To do: Exact transcription, pictures omitted: begin at the top line of the records below and end with the line bearing "Click to Order a Sample Pack Now".
+ + + + + + +
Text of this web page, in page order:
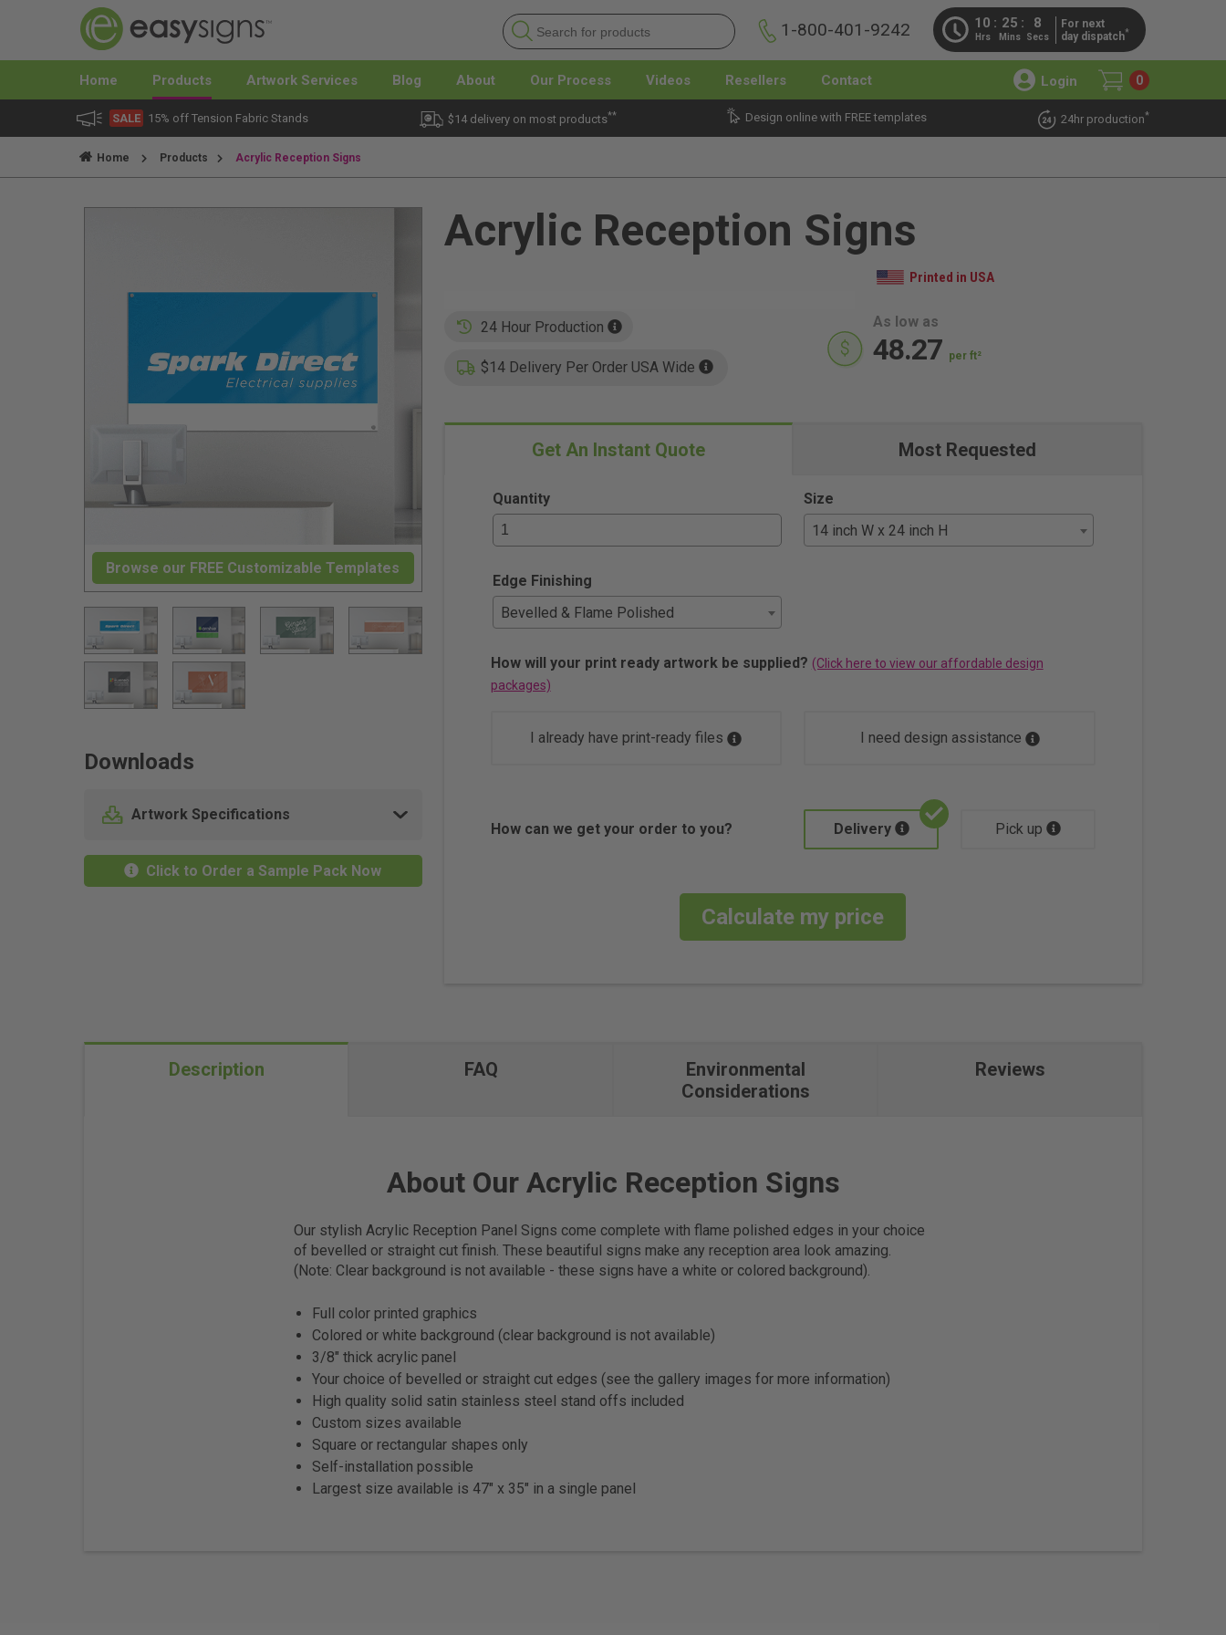
10
Hrs
25
Mins
6
Secs
For next
day dispatch*
1-800-401-9242
Home Products Artwork Services Blog About Our Process Videos Resellers Contact 0
Login
SALE 15% off Tension Fabric Stands $14 delivery on most products** Design online with FREE templates 24hr production*
Home Products Acrylic Reception Signs
Browse our FREE Customizable Templates
Downloads
Artwork Specifications
Click to Order a Sample Pack Now
Acrylic Reception Signs
Printed in USA
24 Hour Production
$14 Delivery Per Order USA Wide
As low as
48.27 per ft²
Get An Instant Quote Most Requested
Quantity
Size
14 inch W x 24 inch H
Edge Finishing
Bevelled & Flame Polished
How will your print ready artwork be supplied? (Click here to view our affordable design
packages)
I already have print-ready files I need design assistance
How can we get your order to you? Delivery Pick up
Calculate my price
Description FAQ
Environmental
Considerations
Reviews
About Our Acrylic Reception Signs
Our stylish Acrylic Reception Panel Signs come complete with flame polished edges in your choice
of bevelled or straight cut finish. These beautiful signs make any reception area look amazing.
(Note: Clear background is not available - these signs have a white or colored background).
Full color printed graphics
Colored or white background (clear background is not available)
3/8" thick acrylic panel
Your choice of bevelled or straight cut edges (see the gallery images for more information)
High quality solid satin stainless steel stand offs included
Custom sizes available
Square or rectangular shapes only
Self-installation possible
Largest size available is 47" x 35" in a single panel
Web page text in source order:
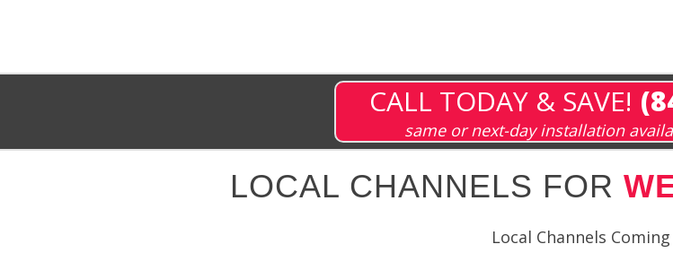
CALL TODAY & SAVE!
same or next-day installation
LOCAL CHANNELS FOR
Local Channels
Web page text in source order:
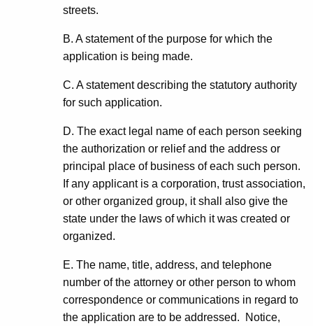
streets.
B. A statement of the purpose for which the
application is being made.
C. A statement describing the statutory authority
for such application.
D. The exact legal name of each person seeking
the authorization or relief and the address or
principal place of business of each such person.
If any applicant is a corporation, trust association,
or other organized group, it shall also give the
state under the laws of which it was created or
organized.
E. The name, title, address, and telephone
number of the attorney or other person to whom
correspondence or communications in regard to
the application are to be addressed. Notice,
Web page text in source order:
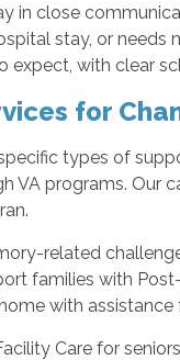
in close
stay, or needs
expect, with clear
for
types of
VA programs. Our
related
families with
with
Care for
+ + + + + + +
Task response:
Text of this web page, in page order:
10
Hrs
25
Mins
6
Secs
For next
day dispatch*
1-800-401-9242
Home Products Artwork Services Blog About Our Process Videos Resellers Contact 0
Login
SALE 15% off Tension Fabric Stands $14 delivery on most products** Design online with FREE templates 24hr production*
Home Products Acrylic Reception Signs
Browse our FREE Customizable Templates
Downloads
Artwork Specifications
Click to Order a Sample Pack Now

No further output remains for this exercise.